Совпадение? Нет, вероятно, закономерность — возвратившись в Москву, я прочел в «Новом мире» очерк писателя И. Осипова «Остров семи кораблей». Он рассказывал о том, как бакинских геологов на протяжении многих лет привлекала каменистая гряда в открытом море. Вокруг выступающих из-под морской волны черных скал видны были радужные пятна нефти. Волны перекатывались через заржавелые остовы разрушенных, потерпевших кораблекрушение на этих скалах кораблей. Бывалые моряки называли гряду «кладбищем кораблей».
Геологи решили во что бы то ни стало разгадать тайну черной каменистой гряды. Все говорило о том, что у этих скал на морском дне таятся богатейшие месторождения нефти. На крохотном островке высадился десант энтузиастов. Они построили небольшой свайный домик, установили рацию, начали строить буровую вышку. Среди высадившихся на островке был знаменитый буровой мастер Михаил Каверочкин.
Девяносто дней и ночей провели первооткрыватели морской нефти на этом островке. Буровая вгрызалась в глубокие недра. И вот наступил день, волнующий, памятный, когда морские глубины должны были ответить на зов людей: есть ли нефть под этими скалами, пойдет ли нефть из буровой.
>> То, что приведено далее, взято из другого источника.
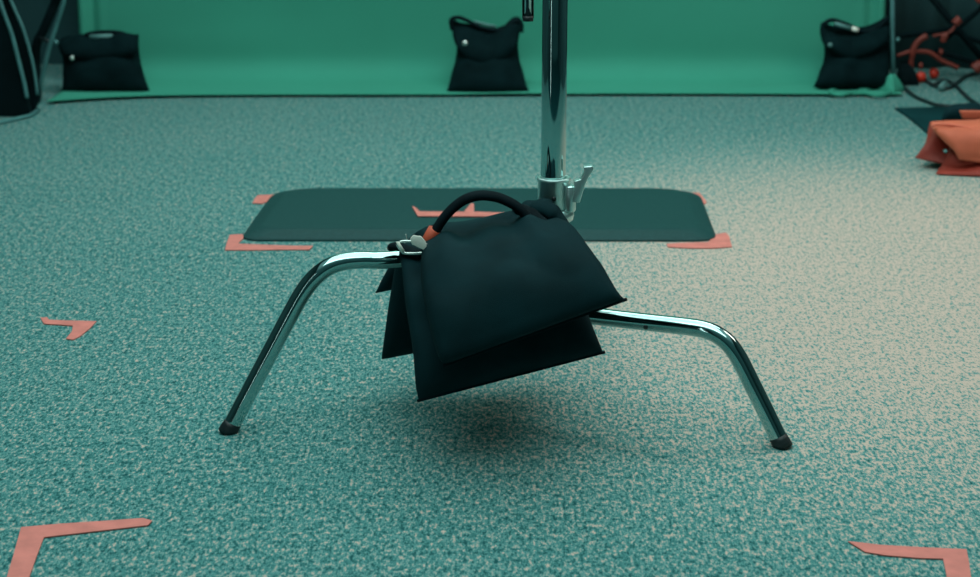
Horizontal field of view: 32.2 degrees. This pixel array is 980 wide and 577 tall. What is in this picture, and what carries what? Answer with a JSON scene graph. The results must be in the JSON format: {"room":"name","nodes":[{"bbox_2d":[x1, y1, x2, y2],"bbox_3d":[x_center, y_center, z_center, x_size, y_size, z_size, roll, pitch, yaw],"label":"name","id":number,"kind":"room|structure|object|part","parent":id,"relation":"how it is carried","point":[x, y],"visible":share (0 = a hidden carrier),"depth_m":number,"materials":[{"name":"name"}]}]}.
{"room":"studio","nodes":[
{"label":"studio","id":0,"kind":"room"},
{"bbox_2d":[2,0,889,63],"bbox_3d":[0.000,-2.264,5.366,10.000,3.300,0.130,0,16,0],"label":"wall","id":1,"kind":"structure","parent":0,"point":[31,13],"depth_m":5.70,"materials":[{"name":"paint"}]},
{"bbox_2d":[0,64,979,576],"bbox_3d":[0.000,-0.038,3.452,10.000,0.100,4.850,0,16,0],"label":"floor","id":2,"kind":"structure","parent":0,"point":[848,281],"depth_m":2.72,"materials":[{"name":"carpet"}]},
{"bbox_2d":[0,0,40,124],"bbox_3d":[-1.434,-0.644,4.672,0.306,0.498,0.321,0,16,0],"label":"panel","id":3,"kind":"object","parent":2,"relation":"on","point":[20,96],"visible":1,"depth_m":4.78,"materials":[{"name":"fabric"}]},
{"bbox_2d":[31,0,65,101],"bbox_3d":[-1.280,-0.763,5.003,0.178,0.425,0.118,0,16,0],"label":"tripod stand","id":4,"kind":"object","parent":2,"relation":"on","point":[53,6],"visible":0.85,"depth_m":5.02,"materials":[{"name":"metal"}]},
{"bbox_2d":[41,317,96,339],"bbox_3d":[-0.732,0.068,2.903,0.102,0.001,0.127,0,16,0],"label":"tape mark","id":5,"kind":"object","parent":2,"relation":"on","point":[79,328],"visible":1,"depth_m":2.92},
{"bbox_2d":[7,518,151,576],"bbox_3d":[-0.493,0.317,2.050,0.160,0.001,0.176,-2,16,-8],"label":"tape mark","id":6,"kind":"object","parent":2,"relation":"on","point":[30,538],"visible":1,"depth_m":2.10,"materials":[{"name":"pink plastic"}]},
{"bbox_2d":[253,194,273,203],"bbox_3d":[-0.511,-0.201,3.825,0.038,0.001,0.089,0,16,0],"label":"tape mark","id":7,"kind":"object","parent":2,"relation":"on","point":[260,199],"visible":0.9,"depth_m":3.82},
{"bbox_2d":[225,234,312,250],"bbox_3d":[-0.448,-0.094,3.459,0.181,0.001,0.128,0,16,0],"label":"tape mark","id":8,"kind":"object","parent":2,"relation":"on","point":[233,241],"visible":1,"depth_m":3.42,"materials":[{"name":"pink plastic"}]},
{"bbox_2d":[46,0,903,101],"bbox_3d":[-0.022,-1.802,4.850,2.556,2.497,0.454,0,16,0],"label":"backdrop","id":9,"kind":"structure","parent":2,"relation":"on","point":[187,47],"depth_m":5.34,"materials":[{"name":"fabric"}]},
{"bbox_2d":[58,30,149,91],"bbox_3d":[-1.174,-0.691,5.185,0.288,0.189,0.165,0,16,0],"label":"sandbag","id":10,"kind":"object","parent":9,"relation":"on","point":[99,60],"visible":0.98,"depth_m":5.13,"materials":[{"name":"fabric"}]},
{"bbox_3d":[-1.169,-0.770,5.182,0.151,0.036,0.028,0,16,0],"label":"handle","id":11,"kind":"part","parent":10,"relation":"part of","materials":[{"name":"black fabric"}]},
{"bbox_2d":[447,15,528,94],"bbox_3d":[-0.006,-0.709,5.190,0.252,0.241,0.191,0,16,0],"label":"sandbag","id":12,"kind":"object","parent":9,"relation":"on","point":[487,59],"visible":0.97,"depth_m":5.15,"materials":[{"name":"fabric"}]},
{"bbox_3d":[-0.018,-0.809,5.194,0.216,0.050,0.044,0,16,0],"label":"handle","id":13,"kind":"part","parent":12,"relation":"part of","materials":[{"name":"black fabric"}]},
{"bbox_2d":[813,15,889,89],"bbox_3d":[1.108,-0.720,5.200,0.250,0.217,0.162,0,16,0],"label":"sandbag","id":14,"kind":"object","parent":9,"relation":"on","point":[855,58],"visible":1,"depth_m":5.15,"materials":[{"name":"fabric"}]},
{"bbox_3d":[1.118,-0.805,5.194,0.203,0.051,0.047,0,16,0],"label":"handle","id":15,"kind":"part","parent":14,"relation":"part of","materials":[{"name":"black fabric"}]},
{"bbox_2d":[890,0,899,73],"bbox_3d":[1.216,-0.908,5.124,0.061,0.630,0.027,0,16,0],"label":"pole","id":16,"kind":"object","parent":9,"relation":"on","point":[892,2],"visible":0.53,"depth_m":5.16,"materials":[{"name":"metal"}]},
{"bbox_2d":[243,188,714,241],"bbox_3d":[-0.017,-0.167,3.681,0.984,0.018,0.452,0,16,0],"label":"floor mat","id":17,"kind":"object","parent":2,"relation":"on","point":[307,214],"visible":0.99,"depth_m":3.63,"materials":[{"name":"plastic"}]},
{"bbox_2d":[412,203,502,216],"bbox_3d":[-0.052,-0.169,3.646,0.233,0.001,0.123,0,16,0],"label":"tape mark","id":18,"kind":"object","parent":17,"relation":"on","point":[469,212],"visible":0.74,"depth_m":3.61,"materials":[{"name":"pink plastic"}]},
{"bbox_2d":[218,0,792,449],"bbox_3d":[0.017,-0.361,2.557,0.813,1.019,0.693,0,16,0],"label":"stand","id":19,"kind":"object","parent":2,"relation":"on","point":[554,184],"visible":0.68,"depth_m":2.40,"materials":[{"name":"silver metal"}]},
{"bbox_3d":[-0.158,0.068,2.444,0.464,0.258,0.025,-3,17,-11],"label":"leg","id":20,"kind":"part","parent":19,"relation":"part of","materials":[{"name":"silver metal"}]},
{"bbox_2d":[382,234,604,401],"bbox_3d":[-0.009,0.024,2.418,0.270,0.244,0.343,-3,17,-12],"label":"sandbag","id":21,"kind":"object","parent":19,"relation":"hanging from","point":[407,330],"visible":0.3,"depth_m":2.29,"materials":[{"name":"black fabric"}]},
{"bbox_2d":[375,190,627,366],"bbox_3d":[0.004,-0.043,2.378,0.262,0.198,0.414,-4,17,-14],"label":"sandbag","id":22,"kind":"object","parent":19,"relation":"on","point":[489,283],"visible":0.98,"depth_m":2.23,"materials":[{"name":"black fabric"}]},
{"bbox_3d":[-0.017,-0.098,2.352,0.147,0.078,0.024,0,16,0],"label":"handle","id":23,"kind":"part","parent":22,"relation":"part of","materials":[{"name":"black fabric"}]},
{"bbox_2d":[522,0,533,21],"bbox_3d":[0.050,-0.569,2.272,0.020,0.421,0.015,0,16,0],"label":"grip arm","id":24,"kind":"object","parent":19,"relation":"attached to","point":[527,5],"visible":1,"depth_m":2.32,"materials":[{"name":"silver metal"}]},
{"bbox_3d":[0.050,-0.571,2.271,0.016,0.417,0.012,0,16,0],"label":"rod","id":25,"kind":"part","parent":24,"relation":"part of","materials":[{"name":"silver metal"}]},
{"bbox_3d":[0.132,-0.149,2.422,0.030,0.053,0.014,0,16,0],"label":"lever","id":26,"kind":"part","parent":19,"relation":"part of","materials":[{"name":"silver metal"}]},
{"bbox_3d":[0.264,0.120,2.426,0.343,0.167,0.025,8,18,25],"label":"leg","id":27,"kind":"part","parent":19,"relation":"part of","materials":[{"name":"silver metal"}]},
{"bbox_2d":[667,233,731,248],"bbox_3d":[0.425,-0.098,3.473,0.135,0.001,0.125,0,16,0],"label":"tape mark","id":28,"kind":"object","parent":2,"relation":"on","point":[721,240],"visible":1,"depth_m":3.44,"materials":[{"name":"pink plastic"}]},
{"bbox_2d":[693,192,706,203],"bbox_3d":[0.474,-0.201,3.827,0.020,0.001,0.130,0,16,0],"label":"tape mark","id":29,"kind":"object","parent":2,"relation":"on","point":[699,194],"visible":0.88,"depth_m":3.84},
{"bbox_2d":[896,61,918,85],"bbox_3d":[1.311,-0.666,5.356,0.072,0.089,0.104,0,16,0],"label":"cloth bundle","id":30,"kind":"object","parent":2,"relation":"on","point":[906,73],"visible":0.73,"depth_m":5.32,"materials":[{"name":"black fabric"}]},
{"bbox_2d":[848,541,970,576],"bbox_3d":[0.497,0.329,2.011,0.140,0.001,0.117,3,16,9],"label":"tape mark","id":31,"kind":"object","parent":2,"relation":"on","point":[956,561],"visible":1,"depth_m":2.04,"materials":[{"name":"plastic"}]},
{"bbox_2d":[895,107,946,133],"bbox_3d":[1.379,-0.439,4.634,0.417,0.005,0.633,0,16,0],"label":"cloth","id":32,"kind":"object","parent":2,"relation":"on","point":[922,117],"visible":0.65,"depth_m":4.81,"materials":[{"name":"fabric"}]},
{"bbox_2d":[917,72,925,81],"bbox_3d":[1.359,-0.666,5.359,0.030,0.034,0.034,0,16,0],"label":"plug","id":33,"kind":"object","parent":2,"relation":"on","point":[921,76],"visible":1,"depth_m":5.35,"materials":[{"name":"red plastic"}]},
{"bbox_2d":[902,84,950,106],"bbox_3d":[1.306,-0.575,5.090,0.111,0.011,0.453,-6,17,-18],"label":"cable","id":34,"kind":"object","parent":2,"relation":"on","point":[906,89],"visible":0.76,"depth_m":5.02,"materials":[{"name":"black rubber"}]},
{"bbox_2d":[929,68,938,78],"bbox_3d":[1.417,-0.686,5.425,0.030,0.034,0.034,0,16,0],"label":"plug","id":35,"kind":"object","parent":2,"relation":"on","point":[933,73],"visible":1,"depth_m":5.41,"materials":[{"name":"red plastic"}]},
{"bbox_2d":[889,0,979,63],"bbox_3d":[1.463,-0.836,5.402,0.381,0.287,0.034,0,16,0],"label":"frame","id":36,"kind":"object","parent":2,"relation":"on","point":[969,40],"visible":0.77,"depth_m":5.40,"materials":[{"name":"metal"}]},
{"bbox_2d":[896,0,979,73],"bbox_3d":[1.425,-0.801,5.350,0.282,0.257,0.038,0,16,0],"label":"cable","id":37,"kind":"object","parent":36,"relation":"hanging from","point":[957,21],"visible":1,"depth_m":5.36,"materials":[{"name":"rubber"}]},
{"bbox_2d":[890,0,979,67],"bbox_3d":[1.961,-1.946,5.300,1.278,2.520,0.073,0,16,0],"label":"curtain","id":38,"kind":"object","parent":2,"relation":"on","point":[910,15],"visible":0.62,"depth_m":5.62,"materials":[{"name":"black fabric"}]},
{"bbox_2d":[938,80,947,90],"bbox_3d":[1.397,-0.626,5.240,0.020,0.022,0.088,6,17,21],"label":"connector","id":39,"kind":"object","parent":2,"relation":"on","point":[944,83],"visible":1,"depth_m":5.21,"materials":[{"name":"plastic"}]},
{"bbox_2d":[915,110,979,176],"bbox_3d":[1.192,-0.342,4.126,0.309,0.136,0.253,0,16,0],"label":"sandbag","id":40,"kind":"object","parent":2,"relation":"on","point":[953,144],"visible":0.98,"depth_m":4.07,"materials":[{"name":"fabric"}]},
{"bbox_2d":[942,103,979,120],"bbox_3d":[1.219,-0.447,4.374,0.122,0.063,0.068,0,16,0],"label":"handle","id":41,"kind":"object","parent":40,"relation":"attached to","point":[951,112],"visible":0.44,"depth_m":4.35,"materials":[{"name":"black fabric"}]},
{"bbox_3d":[1.217,-0.431,4.225,0.100,0.023,0.012,0,16,0],"label":"handle","id":42,"kind":"part","parent":40,"relation":"part of","materials":[{"name":"orange fabric"}]},
{"bbox_2d":[924,72,979,89],"bbox_3d":[1.455,-0.667,5.408,0.118,0.011,0.378,9,19,29],"label":"cable","id":43,"kind":"object","parent":2,"relation":"on","point":[963,77],"visible":0.94,"depth_m":5.33,"materials":[{"name":"black rubber"}]},
{"bbox_2d":[934,78,979,103],"bbox_3d":[1.419,-0.591,5.147,0.068,0.011,0.503,0,16,0],"label":"cable","id":44,"kind":"object","parent":2,"relation":"on","point":[956,86],"visible":0.88,"depth_m":5.21,"materials":[{"name":"black rubber"}]}
]}
На вышке царила напряженная тишина. Геолог Алиев, Михаил Каверочкин и их товарищи напряженно следили, как медленно откручивалась заслонка скважины. Труба была направлена горизонтально над поверхностью моря. Это был день 5 января 1949 года. Проходили последние минуты этой смелой разведки морских недр, сейчас по расчетам должна показаться нефть. Напряжение нарастало с каждой секундой, взгляды были устремлены в одну точку. Об одном думали сейчас Каверочкин и Атта Курбан Алиев — пойдет ли нефть? Неужели весь труд бригады на этих скалах пропал даром? И он настал, этот час, возблагодаривший людей за их труд, за их веру. Из трубы забил нефтяной фонтан. Нефть с гудением, похожим на шум реактивного двигателя, вырывалась из трубы, ложилась на поверхность волн. Люди подставили ведро, оно наполнилось нефтью, Курбан Алиев, опустив в него руки, подошел к Михаилу Каверочкину и ласково провел по его щекам руками, вымазанными золотистой нефтью. Это было рождением нефтяного промысла в море. Это было первой страницей героической повести о нефтяниках Каспия, началом героической эпопеи, строительства города на стальных сваях в ста двадцати километрах от берега, в открытом море, на нефтяных камнях. Трудовой Баку послал в море на строительство промысла самых лучших, самых отважных людей.